Saeed Jalili, a member of the National Leadership Operations Council, is a key pillar of the hard-line conservatives. He is the top intelligence hand on Iran's security and a behind-the-scenes power who once led nuclear talks with Western countries. He is seen as holding the keys to Iran's internal security strategy and nuclear policy direction amid the vacancy at the top of Iran's leadership. Alireza Arafi, the vice chair of the Assembly of Experts and a senior cleric, plays a central role in maintaining the ideological foundation of the theocratic system while soothing conservative public opinion.

On the military front line, the position of Alireza Tangsiri, commander of the IRGC Navy, is firm. Tangsiri is currently overseeing and commanding the operation to blockade the Strait of Hormuz, the greatest lifeline of the global energy market. With military tensions in the strait at their peak, U.S. and Israeli military authorities are watching his every move.

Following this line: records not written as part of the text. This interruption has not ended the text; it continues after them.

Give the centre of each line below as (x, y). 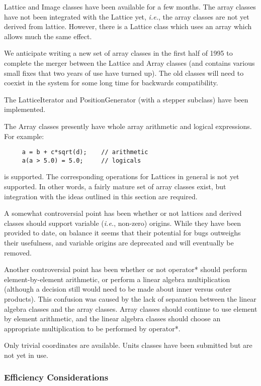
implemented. (25, 109)
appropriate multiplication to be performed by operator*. (92, 328)
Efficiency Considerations (56, 377)
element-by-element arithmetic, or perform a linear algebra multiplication (117, 279)
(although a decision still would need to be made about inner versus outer (118, 289)
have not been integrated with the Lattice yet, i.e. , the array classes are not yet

Leading contenders for Iran's supreme leader are mentioned as Mohammad Bagher Qalibaf (top left), Amir Hossein Ghazizadeh Hashemi (top right), Alireza Zakani (center left), Mostafa Pourmohammadi (center right), Saeed Jalili (bottom left), and incumbent Iranian President Masoud Pezeshkian. /Courtesy of Yonhap News

Reuters analyzed that after Khamenei's death, Iran built a power-sharing governance structure with multilayered institutions rather than relying on a few individuals for power. Experts also assessed that figures like Ghalibaf, whom the United States has identified as a dialogue partner, are far more likely to be temporary crisis managers put forward after internal coordination by Iran's power bloc than singular absolute rulers.

For this reason, even if the United States is confident that peace talks are in the final stage, there remains a risk the agreement will collapse if Iran's chronic factional conflicts reemerge. Larijani, the secretary-general who just previously led Iran, had represented the moderate conservatives in the past, but after painstakingly opening a channel for dialogue with the United States, he failed to reach an agreement under fierce pushback from hard-liners. As a result, on the 17th Larijani died along with his son, an aide and a bodyguard in U.S. and Israeli airstrikes.

The hard-liners in the military and security line, led by Jalili and Tangsiri, are still brandishing force while calling for bloody revenge and a fight to the death. They define compromising with the United States as a grave betrayal of the spirit of the Islamic Revolution. If a clear leader cannot fully rein in hard-line discontent inside Iran, there is ample room for a fierce backlash at any time.

Axios, citing an expert, said, "If internal differences in perspective surface in Iran over whether to accept U.S. demands, the negotiation channel will collapse as well," adding, "If a negotiator with a weak domestic support base faces resistance from hard-liners, they could instead pivot to even more provocative external military actions."